[Stored data entries]
*****
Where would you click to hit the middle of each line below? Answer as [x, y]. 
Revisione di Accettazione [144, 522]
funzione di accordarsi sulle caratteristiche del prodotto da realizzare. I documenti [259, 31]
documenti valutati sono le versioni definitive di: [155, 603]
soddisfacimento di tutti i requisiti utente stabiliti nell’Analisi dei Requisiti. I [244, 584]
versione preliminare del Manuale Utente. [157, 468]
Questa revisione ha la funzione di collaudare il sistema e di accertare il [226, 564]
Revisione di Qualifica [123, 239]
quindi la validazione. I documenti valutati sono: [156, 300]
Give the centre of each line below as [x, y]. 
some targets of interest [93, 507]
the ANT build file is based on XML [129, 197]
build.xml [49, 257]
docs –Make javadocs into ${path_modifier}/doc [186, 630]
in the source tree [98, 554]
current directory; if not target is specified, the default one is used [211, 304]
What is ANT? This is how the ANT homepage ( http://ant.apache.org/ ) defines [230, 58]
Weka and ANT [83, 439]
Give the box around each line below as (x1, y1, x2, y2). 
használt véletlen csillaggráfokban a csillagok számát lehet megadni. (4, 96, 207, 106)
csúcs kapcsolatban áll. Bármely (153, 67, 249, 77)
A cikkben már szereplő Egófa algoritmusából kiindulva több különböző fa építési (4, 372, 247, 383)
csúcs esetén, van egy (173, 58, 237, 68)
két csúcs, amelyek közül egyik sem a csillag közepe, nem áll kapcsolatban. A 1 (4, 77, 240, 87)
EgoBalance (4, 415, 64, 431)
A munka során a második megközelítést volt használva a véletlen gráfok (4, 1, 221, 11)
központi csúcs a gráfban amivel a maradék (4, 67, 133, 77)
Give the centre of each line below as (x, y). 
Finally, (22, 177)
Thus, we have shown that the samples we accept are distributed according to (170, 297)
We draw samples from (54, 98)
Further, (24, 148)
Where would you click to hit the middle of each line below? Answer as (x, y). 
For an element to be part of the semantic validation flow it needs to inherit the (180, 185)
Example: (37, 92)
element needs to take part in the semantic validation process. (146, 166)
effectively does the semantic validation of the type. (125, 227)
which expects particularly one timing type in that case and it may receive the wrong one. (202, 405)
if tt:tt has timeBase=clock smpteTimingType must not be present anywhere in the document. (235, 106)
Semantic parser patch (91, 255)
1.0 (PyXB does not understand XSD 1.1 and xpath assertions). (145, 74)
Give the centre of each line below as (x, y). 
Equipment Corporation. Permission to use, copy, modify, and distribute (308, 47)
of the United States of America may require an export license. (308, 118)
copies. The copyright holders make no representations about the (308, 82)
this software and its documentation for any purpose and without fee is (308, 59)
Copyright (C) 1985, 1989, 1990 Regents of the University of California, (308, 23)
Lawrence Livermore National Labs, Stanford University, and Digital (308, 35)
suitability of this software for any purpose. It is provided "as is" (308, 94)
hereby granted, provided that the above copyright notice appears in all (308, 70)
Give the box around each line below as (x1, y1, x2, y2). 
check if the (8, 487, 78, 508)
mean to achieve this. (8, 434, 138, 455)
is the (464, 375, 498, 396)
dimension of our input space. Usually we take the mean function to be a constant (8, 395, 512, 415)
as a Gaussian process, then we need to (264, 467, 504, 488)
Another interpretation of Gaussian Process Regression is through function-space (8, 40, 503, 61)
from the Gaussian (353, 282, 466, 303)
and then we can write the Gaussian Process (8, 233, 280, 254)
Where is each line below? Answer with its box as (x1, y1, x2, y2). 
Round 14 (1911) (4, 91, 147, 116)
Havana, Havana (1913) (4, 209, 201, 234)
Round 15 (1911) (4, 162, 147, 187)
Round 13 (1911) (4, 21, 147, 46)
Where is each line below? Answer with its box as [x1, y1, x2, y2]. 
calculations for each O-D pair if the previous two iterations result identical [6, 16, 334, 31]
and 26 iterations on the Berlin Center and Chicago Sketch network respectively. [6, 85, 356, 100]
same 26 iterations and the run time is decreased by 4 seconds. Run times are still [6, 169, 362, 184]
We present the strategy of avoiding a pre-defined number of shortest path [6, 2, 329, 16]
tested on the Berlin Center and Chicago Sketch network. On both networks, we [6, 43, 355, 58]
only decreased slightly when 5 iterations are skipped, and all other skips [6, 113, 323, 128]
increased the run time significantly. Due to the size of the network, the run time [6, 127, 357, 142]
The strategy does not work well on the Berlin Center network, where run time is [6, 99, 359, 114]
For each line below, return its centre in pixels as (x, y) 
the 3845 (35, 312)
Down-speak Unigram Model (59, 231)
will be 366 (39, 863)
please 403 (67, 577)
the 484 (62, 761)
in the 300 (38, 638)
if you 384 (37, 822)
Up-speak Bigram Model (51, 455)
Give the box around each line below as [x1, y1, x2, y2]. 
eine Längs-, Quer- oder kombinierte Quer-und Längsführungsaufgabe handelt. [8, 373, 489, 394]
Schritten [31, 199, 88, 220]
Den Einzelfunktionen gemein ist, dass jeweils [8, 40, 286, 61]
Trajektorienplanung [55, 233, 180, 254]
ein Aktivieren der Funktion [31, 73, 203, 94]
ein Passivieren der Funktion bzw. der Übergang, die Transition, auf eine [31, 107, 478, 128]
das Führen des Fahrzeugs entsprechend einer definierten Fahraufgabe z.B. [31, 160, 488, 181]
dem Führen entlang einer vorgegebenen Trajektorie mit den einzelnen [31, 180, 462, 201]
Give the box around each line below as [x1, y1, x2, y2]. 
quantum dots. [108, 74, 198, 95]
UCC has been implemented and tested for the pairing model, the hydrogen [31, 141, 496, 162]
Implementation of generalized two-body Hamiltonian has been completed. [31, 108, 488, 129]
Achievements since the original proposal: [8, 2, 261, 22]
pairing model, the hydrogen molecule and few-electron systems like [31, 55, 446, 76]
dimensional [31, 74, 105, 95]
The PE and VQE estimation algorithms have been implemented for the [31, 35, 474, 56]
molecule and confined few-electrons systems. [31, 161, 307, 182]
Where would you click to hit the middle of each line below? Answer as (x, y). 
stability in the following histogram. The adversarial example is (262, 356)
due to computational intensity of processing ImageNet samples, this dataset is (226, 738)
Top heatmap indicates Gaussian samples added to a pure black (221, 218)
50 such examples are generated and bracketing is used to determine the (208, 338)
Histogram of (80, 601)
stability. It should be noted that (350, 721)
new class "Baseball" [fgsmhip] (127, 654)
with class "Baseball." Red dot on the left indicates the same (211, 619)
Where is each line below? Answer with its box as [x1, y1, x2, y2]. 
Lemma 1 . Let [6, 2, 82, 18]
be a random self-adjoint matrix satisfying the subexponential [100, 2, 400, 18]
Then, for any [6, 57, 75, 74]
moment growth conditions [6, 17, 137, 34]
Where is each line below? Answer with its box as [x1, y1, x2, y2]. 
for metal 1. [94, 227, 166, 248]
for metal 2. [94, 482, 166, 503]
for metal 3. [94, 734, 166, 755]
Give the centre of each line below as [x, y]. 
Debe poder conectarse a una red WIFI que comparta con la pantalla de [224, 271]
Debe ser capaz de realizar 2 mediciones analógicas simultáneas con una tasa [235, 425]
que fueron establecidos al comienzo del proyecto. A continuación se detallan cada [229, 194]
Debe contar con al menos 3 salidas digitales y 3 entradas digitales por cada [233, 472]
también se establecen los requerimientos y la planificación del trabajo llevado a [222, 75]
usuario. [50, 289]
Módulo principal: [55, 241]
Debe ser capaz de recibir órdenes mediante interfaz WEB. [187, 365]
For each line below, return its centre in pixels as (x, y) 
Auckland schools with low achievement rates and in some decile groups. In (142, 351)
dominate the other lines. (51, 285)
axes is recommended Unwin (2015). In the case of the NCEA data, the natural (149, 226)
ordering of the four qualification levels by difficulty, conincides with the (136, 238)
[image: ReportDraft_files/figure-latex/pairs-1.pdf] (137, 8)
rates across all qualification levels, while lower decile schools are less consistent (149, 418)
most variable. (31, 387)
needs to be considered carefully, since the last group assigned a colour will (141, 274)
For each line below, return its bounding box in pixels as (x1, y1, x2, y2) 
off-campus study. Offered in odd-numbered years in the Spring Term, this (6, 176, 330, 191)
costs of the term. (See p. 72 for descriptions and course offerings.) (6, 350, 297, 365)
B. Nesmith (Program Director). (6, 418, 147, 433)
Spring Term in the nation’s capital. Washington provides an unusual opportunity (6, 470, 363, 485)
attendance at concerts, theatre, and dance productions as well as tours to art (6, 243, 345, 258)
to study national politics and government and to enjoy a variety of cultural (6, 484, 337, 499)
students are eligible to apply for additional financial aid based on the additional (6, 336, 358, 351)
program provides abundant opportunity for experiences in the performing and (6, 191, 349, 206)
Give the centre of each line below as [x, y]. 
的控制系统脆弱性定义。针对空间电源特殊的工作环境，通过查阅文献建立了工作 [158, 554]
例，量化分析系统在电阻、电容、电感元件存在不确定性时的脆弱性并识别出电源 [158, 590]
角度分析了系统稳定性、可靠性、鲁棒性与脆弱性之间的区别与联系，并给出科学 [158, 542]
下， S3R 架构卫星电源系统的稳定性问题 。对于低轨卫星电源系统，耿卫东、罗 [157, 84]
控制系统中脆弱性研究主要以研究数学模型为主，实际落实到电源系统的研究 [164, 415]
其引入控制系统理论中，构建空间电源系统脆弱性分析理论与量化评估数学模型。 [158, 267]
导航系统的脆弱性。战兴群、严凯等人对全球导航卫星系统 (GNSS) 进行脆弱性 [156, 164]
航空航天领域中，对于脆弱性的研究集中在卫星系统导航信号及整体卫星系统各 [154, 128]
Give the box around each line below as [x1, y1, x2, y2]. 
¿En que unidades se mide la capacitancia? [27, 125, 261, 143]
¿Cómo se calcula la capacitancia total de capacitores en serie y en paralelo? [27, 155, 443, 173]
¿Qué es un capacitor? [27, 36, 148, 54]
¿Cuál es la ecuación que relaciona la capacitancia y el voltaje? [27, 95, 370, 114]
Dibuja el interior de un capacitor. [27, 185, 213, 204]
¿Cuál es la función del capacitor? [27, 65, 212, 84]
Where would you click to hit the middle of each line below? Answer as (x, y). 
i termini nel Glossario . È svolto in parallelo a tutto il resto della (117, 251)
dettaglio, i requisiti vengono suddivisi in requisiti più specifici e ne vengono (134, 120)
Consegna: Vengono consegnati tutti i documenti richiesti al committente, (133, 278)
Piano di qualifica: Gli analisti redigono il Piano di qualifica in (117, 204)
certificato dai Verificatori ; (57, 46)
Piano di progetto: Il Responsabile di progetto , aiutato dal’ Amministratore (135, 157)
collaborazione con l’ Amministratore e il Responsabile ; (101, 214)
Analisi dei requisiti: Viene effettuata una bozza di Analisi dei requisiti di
*****
:: WHAT THIS TASK INVOLVES ::
The first line of the records begins the span, and the line containing "Revisione di Qualifica [123, 239]" ends it. Reproduce that span exactly, both ends included.

:: RESPONSE TO THE TASK ::
Where would you click to hit the middle of each line below? Answer as [x, y]. 
Revisione di Accettazione [144, 522]
funzione di accordarsi sulle caratteristiche del prodotto da realizzare. I documenti [259, 31]
documenti valutati sono le versioni definitive di: [155, 603]
soddisfacimento di tutti i requisiti utente stabiliti nell’Analisi dei Requisiti. I [244, 584]
versione preliminare del Manuale Utente. [157, 468]
Questa revisione ha la funzione di collaudare il sistema e di accertare il [226, 564]
Revisione di Qualifica [123, 239]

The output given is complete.